(Dataset items)
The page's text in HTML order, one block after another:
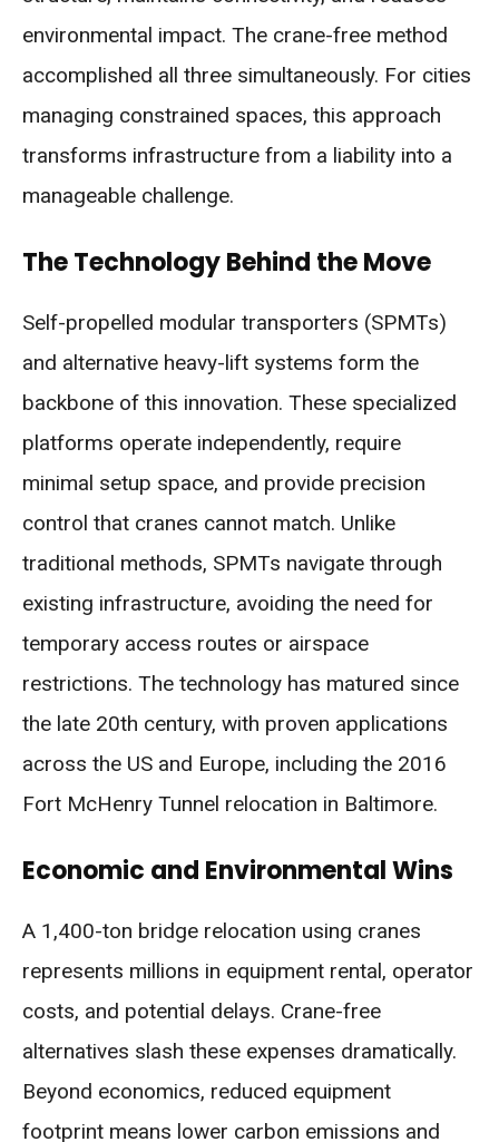
environmental impact. The crane-free method
accomplished all three simultaneously. For cities
managing constrained spaces, this approach
transforms infrastructure from a liability into a
manageable challenge.
The Technology Behind the Move
Self-propelled modular transporters (SPMTs)
and alternative heavy-lift systems form the
backbone of this innovation. These specialized
platforms operate independently, require
minimal setup space, and provide precision
control that cranes cannot match. Unlike
traditional methods, SPMTs navigate through
existing infrastructure, avoiding the need for
temporary access routes or airspace
restrictions. The technology has matured since
the late 20th century, with proven applications
across the US and Europe, including the 2016
Fort McHenry Tunnel relocation in Baltimore.
Economic and Environmental Wins
A 1,400-ton bridge relocation using cranes
represents millions in equipment rental, operator
costs, and potential delays. Crane-free
alternatives slash these expenses dramatically.
Beyond economics, reduced equipment
footprint means lower carbon emissions and

WORK TO COMPLETE:
The answer consists solely of the lines from the one containing "Economic and Environmental Wins" through the last line of the data above, reproduced exactly.

ANSWER SPACE:
Economic and Environmental Wins
A 1,400-ton bridge relocation using cranes
represents millions in equipment rental, operator
costs, and potential delays. Crane-free
alternatives slash these expenses dramatically.
Beyond economics, reduced equipment
footprint means lower carbon emissions and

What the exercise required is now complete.